Бездна твоих страхов - страница 37



– Мне кажется, он все же прав, – попытался вмешаться фельдшер, – В конце концов, будь Горан и правда военным преступником, стал бы он носить с собой изобличающие его улики?

– И правда, – согласился Казимир, – Если только не идёт на опасное дело, где может потребоваться оружие последнего шанса. Как было в Ясеноваце, когда чертов нацист успел раскроить мне руку, прежде чем я выпустил ему кишки. Что если ты так боялся за свою жизнь, что решил рискнуть?

– Казимир, послушай, я ведь священник! Я крестил Сречко, помнишь? – пытался оправдаться бородач.

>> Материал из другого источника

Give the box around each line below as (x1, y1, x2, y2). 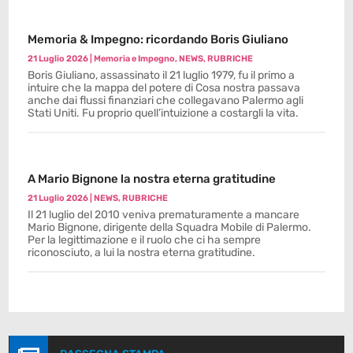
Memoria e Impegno (94, 54, 176, 64)
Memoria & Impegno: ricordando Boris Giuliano (28, 32, 289, 46)
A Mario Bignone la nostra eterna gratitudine (28, 172, 277, 186)
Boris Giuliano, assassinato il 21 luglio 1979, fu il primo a (28, 69, 295, 82)
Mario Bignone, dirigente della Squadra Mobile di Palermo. (28, 221, 312, 234)
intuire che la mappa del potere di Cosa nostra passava (28, 81, 301, 95)
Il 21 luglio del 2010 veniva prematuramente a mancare (28, 208, 300, 221)
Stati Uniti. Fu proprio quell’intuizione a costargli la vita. (28, 106, 299, 120)

– Да, помню. Этот крест у тебя на шее… Не отложил ли ты его на чёрный день, а? Не снял ли ты его с убитого твоими же руками попа? Я помню все эти перерезанные глотки, я видел, как ловко ты управляешься с сербосеком! Это ты! Ты убил моего сына! Из-за таких как ты, эта земля теперь пропитана кровью! Не удивлюсь, если это ты резал детей, вспомнив усташские привычки!

– Вы перегибаете, Казимир, – вмешался было Тадеуш, но калека не слушал.

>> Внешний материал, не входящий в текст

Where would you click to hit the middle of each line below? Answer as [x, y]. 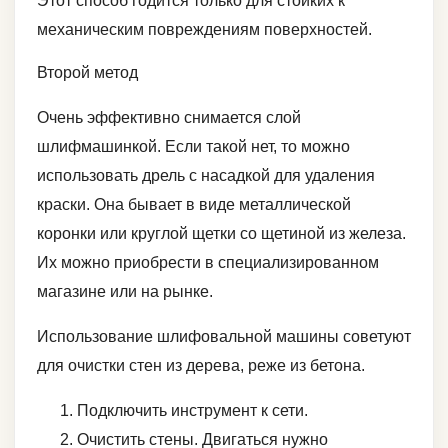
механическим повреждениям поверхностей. [204, 30]
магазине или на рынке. [125, 292]
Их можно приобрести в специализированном [208, 263]
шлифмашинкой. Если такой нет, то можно [193, 147]
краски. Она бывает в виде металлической [194, 205]
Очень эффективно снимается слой [169, 118]
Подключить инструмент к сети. [192, 411]
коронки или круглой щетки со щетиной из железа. [221, 234]
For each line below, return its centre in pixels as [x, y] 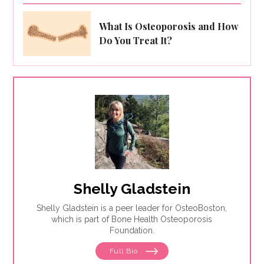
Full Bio [125, 251]
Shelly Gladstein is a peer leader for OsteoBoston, [132, 208]
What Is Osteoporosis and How [169, 27]
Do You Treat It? [136, 41]
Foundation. [132, 231]
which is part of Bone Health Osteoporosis [132, 220]

– Вынул из свиньи? Ничего умнее не выдумал? Ржавчина? Да это кровь убитых тобой, душегубом! Нога бы загноилась, свинья не прожила бы так долго. А вот! Пусть фельдшер нас рассудит. Ну? – Казимир угрожающе шагнул к Тадеушу – так близко, что тот мог разглядеть слезы в налитых кровью глазах, трясущиеся, искусанные губы и гневно раздувающиеся ноздри.

– Теоретически… – начал издалека фельдшер, но мощная рука тряхнула тщедушное тело, и тот заверещал, – Загнила бы, скорее всего… Открытая рана, грязь, само собой загнила бы, но это не доказывает…

– Я слышал всё, что нужно, – отрезал Казимир, надвигаясь на Горана. Тот принялся выворачиваться изо всех сил, но труп свиньи держал крепко, ноги скользили по окровавленной земле.

– Казимир, умоляю! Христом-Богом заклинаю! – бас бородача сбился на хриплый вой, – Ты не простишь себе, Господь не простит! Это ошибка!

Топор отлетел совсем недалеко. Казимир отряхнул налипшую землю с рукояти, перехватил поудобнее – одной рукой орудовать сложнее – и захромал к Горану.

Тот подобрался, пытался отползти в сторону, но опирающийся на топор калека неумолимо приближался, сопя как разъярённый бык.

– Я – не один из них! Ты ошибаешься! – надрывно орал бородач.

Казимир уже замахнулся топором, когда ногу пронзила нестерпимая боль, а потом снова и снова – Горан вонзал сербосек в щиколотку калеки, заставив того упасть на колено. Уцепившись лезвием за ступню, бородач вытягивал себя из-под тела свиньи, распарывая плоть и ткань. Скользкая кровь заливала руки, но Горан продолжал изо всех сил хвататься за свой шанс.

* * *

Едва Казимир, оправившись от шока, замахнулся топором, как фельдшер вцепился сзади в его руку и повис на ней, будто собачонка.

– Прошу вас, Йокич, не губите душу! Мы вызовем жандармов, его отдадут под суд, всё выяснят, не становитесь убий…

Казимир резко дернул топорищем назад, будто отмахиваясь от мухи, и сухие руки Тадеуша ослабили хватку. С глухим стуком врач упал куда-то за спину и затих.

Освободившись от препятствия, однорукий калека с силой саданул лезвием топора прямо в лицо Горану. Плоть разошлась, обнажив череп и хрящи, юшка брызнула в стороны, но бородач оказался крепче, чем ожидалось – он орал, захлебываясь кровью, пуская пузыри из разрубленного пополам носа, и продолжал кромсать голень Казимира. А бывший партизан наносил удар за ударом, едва не попадая по собственной ноге, превращая голову Горана в бесформенную кашу.